Questions regarding what Emotion is from the meta-semantic perspective, as it is understood here, approach the question of what Emotion is from the perspective of understanding the value of ordinary language emotion terms or concepts to the Science of Emotion. This is because an answer to the question, what is Emotion, seeks to identify or define the nature of Emotion as an object of study. In doing so, it also seeks to establish a set of meanings for a set of emotion terms, especially for the term ‘emotion.’ It seeks to establish a language of Emotion. Although answers to the question of what Emotion is from a meta-semantic perspective can be understood in terms of matters of degree (see Russell 2010), I provide for the purpose of simplicity an analysis that draws a clear distinction between two ways of answering the question of what Emotion is from the meta-semantic perspective: One type of answer is that because there is value in ordinary language terms or concepts to the systematic study of Emotion, one aim of emotion research is to clarify or correct the concepts that are associated with ordinary language emotion terms. A second type of answer is that although ordinary language terms and concepts are valuable in some sense, they are not useful in scientific research. Thus one aim of emotion research is to establish a set of concepts for a set of emotion terms that diverge from ordinary language emotions terms.

This difference can be conceptually specified by the different working assumptions about ordinary language that each position assumes, and one way to understand the differing assumptions at work is to ask whether one regards folk emotion terms to be what Hilary Putnam refers to as “trans-theoretical” terms (Putnam 1973, p. 197).[9] A trans-theoretical term, according to Putnam, is defined as a term that has the same referent in different theories. Thus the two possible answers to the question of what Emotion is from the meta-semantic perspective can be respectively understood in terms of the following two answers: “Yes, folk emotion terms are or ought to be understood as trans-theoretical terms” or “No, folk emotion terms are not or ought not to be understood as trans-theoretical terms.”[10] I refer to those who answer “Yes” as optimists about ordinary language, and I refer to those who answer “No” as pessimists about ordinary language (I use the abbreviated terms optimists and pessimists from this point on).[11]
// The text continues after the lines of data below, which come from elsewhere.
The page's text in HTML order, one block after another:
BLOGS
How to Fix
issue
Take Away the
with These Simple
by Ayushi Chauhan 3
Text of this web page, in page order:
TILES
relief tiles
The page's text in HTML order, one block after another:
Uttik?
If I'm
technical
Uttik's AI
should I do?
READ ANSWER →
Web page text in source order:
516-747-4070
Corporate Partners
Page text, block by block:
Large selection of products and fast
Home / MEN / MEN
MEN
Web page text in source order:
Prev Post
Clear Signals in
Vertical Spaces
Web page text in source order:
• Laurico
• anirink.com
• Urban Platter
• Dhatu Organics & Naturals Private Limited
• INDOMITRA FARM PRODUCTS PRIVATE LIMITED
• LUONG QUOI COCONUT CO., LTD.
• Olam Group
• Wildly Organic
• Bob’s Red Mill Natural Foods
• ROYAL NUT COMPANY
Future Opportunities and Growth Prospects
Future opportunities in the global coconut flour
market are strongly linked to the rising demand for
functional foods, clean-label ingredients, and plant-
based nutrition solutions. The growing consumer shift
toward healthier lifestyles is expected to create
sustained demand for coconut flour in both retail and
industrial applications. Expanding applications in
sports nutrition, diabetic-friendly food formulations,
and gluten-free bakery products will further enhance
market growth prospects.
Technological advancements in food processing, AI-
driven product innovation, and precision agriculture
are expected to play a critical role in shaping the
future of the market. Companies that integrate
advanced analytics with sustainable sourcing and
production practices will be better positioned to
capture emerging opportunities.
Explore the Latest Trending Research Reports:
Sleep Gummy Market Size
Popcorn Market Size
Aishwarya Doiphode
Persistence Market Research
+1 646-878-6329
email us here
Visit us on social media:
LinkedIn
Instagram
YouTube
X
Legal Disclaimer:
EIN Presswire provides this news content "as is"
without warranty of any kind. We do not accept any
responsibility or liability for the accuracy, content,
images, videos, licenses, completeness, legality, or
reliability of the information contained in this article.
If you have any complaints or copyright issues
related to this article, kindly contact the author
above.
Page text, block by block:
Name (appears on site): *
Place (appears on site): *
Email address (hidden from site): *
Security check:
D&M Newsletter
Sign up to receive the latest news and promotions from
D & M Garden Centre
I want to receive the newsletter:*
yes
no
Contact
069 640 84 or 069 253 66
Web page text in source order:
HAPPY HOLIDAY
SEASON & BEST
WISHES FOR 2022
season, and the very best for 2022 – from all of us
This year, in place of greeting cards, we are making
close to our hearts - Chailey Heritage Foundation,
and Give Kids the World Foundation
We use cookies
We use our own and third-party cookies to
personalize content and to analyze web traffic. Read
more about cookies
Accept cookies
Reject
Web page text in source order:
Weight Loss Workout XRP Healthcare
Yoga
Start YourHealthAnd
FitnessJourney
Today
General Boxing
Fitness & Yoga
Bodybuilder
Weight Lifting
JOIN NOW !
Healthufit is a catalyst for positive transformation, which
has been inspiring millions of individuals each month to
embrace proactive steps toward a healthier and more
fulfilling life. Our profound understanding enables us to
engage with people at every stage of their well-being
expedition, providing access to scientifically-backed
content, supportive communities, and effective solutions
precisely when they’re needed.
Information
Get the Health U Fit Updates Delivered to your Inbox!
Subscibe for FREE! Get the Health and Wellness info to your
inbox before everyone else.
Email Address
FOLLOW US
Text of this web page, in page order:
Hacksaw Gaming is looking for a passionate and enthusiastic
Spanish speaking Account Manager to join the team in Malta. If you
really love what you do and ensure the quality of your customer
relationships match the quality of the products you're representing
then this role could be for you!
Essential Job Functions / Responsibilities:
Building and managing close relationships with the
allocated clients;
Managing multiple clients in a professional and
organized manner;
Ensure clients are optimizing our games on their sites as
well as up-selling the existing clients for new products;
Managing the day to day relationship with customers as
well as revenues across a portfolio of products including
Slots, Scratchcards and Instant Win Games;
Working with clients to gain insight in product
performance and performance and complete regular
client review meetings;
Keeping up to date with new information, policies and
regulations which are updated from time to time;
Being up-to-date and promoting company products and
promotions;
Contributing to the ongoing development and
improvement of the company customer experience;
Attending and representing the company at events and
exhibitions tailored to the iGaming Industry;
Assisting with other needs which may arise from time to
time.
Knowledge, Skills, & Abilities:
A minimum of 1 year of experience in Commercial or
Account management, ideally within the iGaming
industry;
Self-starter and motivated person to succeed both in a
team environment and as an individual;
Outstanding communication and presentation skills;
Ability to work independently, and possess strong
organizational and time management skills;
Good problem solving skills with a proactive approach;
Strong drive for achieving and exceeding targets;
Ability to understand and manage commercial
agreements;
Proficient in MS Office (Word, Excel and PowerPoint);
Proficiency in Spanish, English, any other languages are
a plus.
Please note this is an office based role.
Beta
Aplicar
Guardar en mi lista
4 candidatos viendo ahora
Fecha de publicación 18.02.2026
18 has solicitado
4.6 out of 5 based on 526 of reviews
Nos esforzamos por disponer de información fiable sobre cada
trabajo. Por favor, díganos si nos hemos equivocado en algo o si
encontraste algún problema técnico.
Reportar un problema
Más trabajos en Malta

3.1 Optimists about Ordinary Language

Optimists understand folk emotion terms to be trans-theoretical terms in relation to the language of their theory (e.g. Averill 1980; Lyons 1980; Armon-Jones 1986; de Sousa 1987; Lazarus and Smith 1990; Ekman 1992; Solomon 1993; Levenson 1999; Wierzbicka 1999; Ben-Ze’ev 2000; Goldie 2000; Nussbaum 2001; Izzard 2009; Scherer 2009; Barrett et al. 2015; Ortony and Clore 2015). They understand themselves as referring to the same sorts of things as speakers of ordinary languages. Optimists hold that the concepts associated with folk emotion terms in ordinary languages are approximately correct definite descriptions, especially in the sense that they refer to interestingly unified sets of phenomena. This does not entail that according to optimists there is a one-to-one correspondence between a specific emotion term and a specific physiological state, neurophysiological state, or a unique set of these states. It also does not entail that there is a one-to-one correspondence between a specific emotion term, and a specific thought or behavioral pattern. Nor does it entail that emotion terms have a one-to-one relation with a category of objective kind or a category of subjective kind.
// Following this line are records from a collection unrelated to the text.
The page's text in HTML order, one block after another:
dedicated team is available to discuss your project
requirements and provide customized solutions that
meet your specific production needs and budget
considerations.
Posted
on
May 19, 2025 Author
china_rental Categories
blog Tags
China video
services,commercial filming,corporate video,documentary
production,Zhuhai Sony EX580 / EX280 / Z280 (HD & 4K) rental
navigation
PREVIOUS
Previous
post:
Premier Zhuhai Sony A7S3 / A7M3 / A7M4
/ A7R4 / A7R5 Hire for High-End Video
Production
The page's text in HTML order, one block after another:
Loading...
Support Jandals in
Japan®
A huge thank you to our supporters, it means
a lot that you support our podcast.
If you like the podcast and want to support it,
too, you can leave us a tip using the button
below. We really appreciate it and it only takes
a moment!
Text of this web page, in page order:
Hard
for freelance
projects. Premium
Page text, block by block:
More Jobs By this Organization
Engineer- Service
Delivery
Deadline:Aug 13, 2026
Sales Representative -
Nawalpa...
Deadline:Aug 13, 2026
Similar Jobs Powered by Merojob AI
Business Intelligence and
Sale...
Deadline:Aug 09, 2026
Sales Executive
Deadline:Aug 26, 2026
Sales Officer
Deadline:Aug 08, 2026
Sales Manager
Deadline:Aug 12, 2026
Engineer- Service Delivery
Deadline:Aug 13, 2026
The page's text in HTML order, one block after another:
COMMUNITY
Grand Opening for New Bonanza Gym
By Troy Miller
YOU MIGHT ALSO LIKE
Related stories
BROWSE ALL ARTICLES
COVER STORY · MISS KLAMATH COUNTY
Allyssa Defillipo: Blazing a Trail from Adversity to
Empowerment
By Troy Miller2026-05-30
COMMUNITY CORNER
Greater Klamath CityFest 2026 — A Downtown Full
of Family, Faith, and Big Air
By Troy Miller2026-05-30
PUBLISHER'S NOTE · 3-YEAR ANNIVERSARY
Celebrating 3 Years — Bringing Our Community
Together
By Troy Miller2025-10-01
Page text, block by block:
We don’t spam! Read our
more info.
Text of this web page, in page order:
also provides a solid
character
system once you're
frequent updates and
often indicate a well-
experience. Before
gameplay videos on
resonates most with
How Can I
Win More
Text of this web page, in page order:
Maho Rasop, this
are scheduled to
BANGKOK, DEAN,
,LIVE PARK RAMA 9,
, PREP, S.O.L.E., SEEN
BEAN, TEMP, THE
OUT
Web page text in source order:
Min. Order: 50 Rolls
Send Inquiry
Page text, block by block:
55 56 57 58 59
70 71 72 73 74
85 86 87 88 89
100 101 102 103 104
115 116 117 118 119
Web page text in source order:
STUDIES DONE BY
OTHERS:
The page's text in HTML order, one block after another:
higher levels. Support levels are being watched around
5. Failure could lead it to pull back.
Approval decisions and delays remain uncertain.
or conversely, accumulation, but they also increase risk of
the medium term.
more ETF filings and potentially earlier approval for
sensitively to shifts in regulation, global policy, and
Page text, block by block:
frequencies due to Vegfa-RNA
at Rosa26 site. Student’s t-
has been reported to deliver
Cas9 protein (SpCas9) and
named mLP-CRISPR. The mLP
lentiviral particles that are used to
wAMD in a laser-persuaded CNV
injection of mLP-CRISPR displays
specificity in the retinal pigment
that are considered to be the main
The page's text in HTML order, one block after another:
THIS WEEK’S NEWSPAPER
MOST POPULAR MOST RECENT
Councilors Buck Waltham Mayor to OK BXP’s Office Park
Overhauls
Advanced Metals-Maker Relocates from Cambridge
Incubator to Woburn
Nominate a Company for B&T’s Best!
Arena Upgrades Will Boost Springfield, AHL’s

Optimists also accept, either implicitly or explicitly, that there is a reciprocal relation between ordinary languages and scientific languages. Theorizing begins with folk emotion terms, which reflect folk intuitions, and the process of theorizing aims at elucidating, clarifying, and correcting the folk concepts that are associated with folk emotion terms. These clarifications and revisions are not understood as independent theoretical achievements, but as achievements of a society as a whole. Thus optimists typically accept that folk emotion terms in Ordinary Language and the same terms in Scientific Language are associated with the same referents. They liken ordinary folk emotion terms to terms like ‘water,’ where earlier folk concepts may have been imprecise, broad, or even incorrect to a certain extent, yet they were still approximately correct definite descriptions or at least accurately referred. For example, when researchers working with the Aristotelian conception of water eventually discovered that water is H2O, this reconceptualization did not entail a change in reference.[12] Thus, according to the optimistic perspective, when the contemporary concept of water replaced the older Aristotelian concept in academic communities, as well as in the community at large, no linguistic shift would have occurred. The reason being that these terms were understood to be trans-theoretical terms.
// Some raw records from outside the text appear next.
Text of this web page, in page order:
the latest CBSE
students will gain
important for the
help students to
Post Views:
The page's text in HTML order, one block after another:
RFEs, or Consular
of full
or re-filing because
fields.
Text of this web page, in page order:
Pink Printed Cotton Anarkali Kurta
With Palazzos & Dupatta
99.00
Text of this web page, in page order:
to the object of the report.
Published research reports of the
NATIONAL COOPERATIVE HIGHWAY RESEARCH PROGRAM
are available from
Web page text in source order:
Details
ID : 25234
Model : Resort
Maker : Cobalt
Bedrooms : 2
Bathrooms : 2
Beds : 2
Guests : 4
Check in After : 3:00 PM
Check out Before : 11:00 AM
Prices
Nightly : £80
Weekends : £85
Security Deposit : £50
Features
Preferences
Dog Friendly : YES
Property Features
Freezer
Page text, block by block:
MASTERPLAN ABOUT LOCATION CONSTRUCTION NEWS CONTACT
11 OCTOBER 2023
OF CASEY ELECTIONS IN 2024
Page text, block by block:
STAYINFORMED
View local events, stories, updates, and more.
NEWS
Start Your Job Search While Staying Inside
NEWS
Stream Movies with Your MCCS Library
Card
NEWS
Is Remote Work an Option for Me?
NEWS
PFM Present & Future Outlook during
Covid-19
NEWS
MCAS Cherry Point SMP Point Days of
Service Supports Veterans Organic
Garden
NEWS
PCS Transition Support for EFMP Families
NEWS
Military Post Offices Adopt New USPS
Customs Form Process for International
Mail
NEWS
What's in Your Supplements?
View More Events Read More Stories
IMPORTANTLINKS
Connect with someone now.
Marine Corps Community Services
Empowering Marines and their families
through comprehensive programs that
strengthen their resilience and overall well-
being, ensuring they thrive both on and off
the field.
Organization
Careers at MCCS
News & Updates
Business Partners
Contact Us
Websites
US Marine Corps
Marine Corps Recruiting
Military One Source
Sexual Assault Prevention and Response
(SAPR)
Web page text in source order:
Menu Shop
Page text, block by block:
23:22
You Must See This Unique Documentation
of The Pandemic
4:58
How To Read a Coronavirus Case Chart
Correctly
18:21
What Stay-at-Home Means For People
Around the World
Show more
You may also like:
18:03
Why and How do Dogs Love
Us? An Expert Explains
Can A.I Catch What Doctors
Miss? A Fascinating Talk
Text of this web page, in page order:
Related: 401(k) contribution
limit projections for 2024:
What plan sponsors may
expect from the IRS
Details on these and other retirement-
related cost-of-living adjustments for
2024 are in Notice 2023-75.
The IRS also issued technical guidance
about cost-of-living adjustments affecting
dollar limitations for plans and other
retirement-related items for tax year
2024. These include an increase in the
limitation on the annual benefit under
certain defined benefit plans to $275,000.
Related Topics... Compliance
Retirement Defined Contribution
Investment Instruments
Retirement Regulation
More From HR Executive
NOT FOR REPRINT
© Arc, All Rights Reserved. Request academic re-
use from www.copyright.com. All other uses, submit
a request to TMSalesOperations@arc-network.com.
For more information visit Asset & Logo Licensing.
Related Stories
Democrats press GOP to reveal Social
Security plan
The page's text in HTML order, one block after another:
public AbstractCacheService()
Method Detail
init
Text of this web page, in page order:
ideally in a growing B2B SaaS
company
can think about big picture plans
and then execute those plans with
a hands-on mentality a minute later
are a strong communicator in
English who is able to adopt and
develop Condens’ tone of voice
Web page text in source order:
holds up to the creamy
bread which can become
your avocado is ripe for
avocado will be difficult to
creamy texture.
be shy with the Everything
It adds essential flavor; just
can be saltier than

3.2 Pessimists about Ordinary Language

Pessimists deny that folk emotion terms are trans-theoretical terms in relation to the language of their theory. According to pessimists, pessimists are not speaking of the same sorts of things as speakers of ordinary languages when pessimists use their emotion terms or redeploy folk emotion terms in the language of their theory. Pessimists typically argue that there is no significant relation between the meanings of folk emotion terms in ordinary languages and the same terms in their theory (e.g. Sarbin 1986; Griffiths 1997; Prinz 2004; Charland 2005; Panksepp 2008; Russell 2009; Scarantino and Griffiths 2011). They often ground this conclusion by arguing that most, if not all, of the concepts associated with ordinary language emotion terms are not approximately correct definite descriptions. They suggest that most, if not all, folk emotion concepts are more incorrect than correct.[13] Pessimists also take the prescriptive stance that scientistic research – research that specifically involve the approaches of only the natural or social sciences – should not rely on the redeployment of folk emotion terms since these terms are typically thought to suffer from reference failure.[14] Accordingly, they suggest a revisionist strategy for scientistic pursuits. They propose that those involved in scientistic pursuits abandon or radically alter the use of folk emotion terms in order to adopt a new scientific language. Given this prescribed disassociation with folk emotion terms and their associated meanings, pessimists hold that folk emotion terms and scientific emotion terms are not or ought not to be understood as trans-theoretical terms. They typically suggest that these two categories of emotion terms are or ought to be understood as polysemous terms.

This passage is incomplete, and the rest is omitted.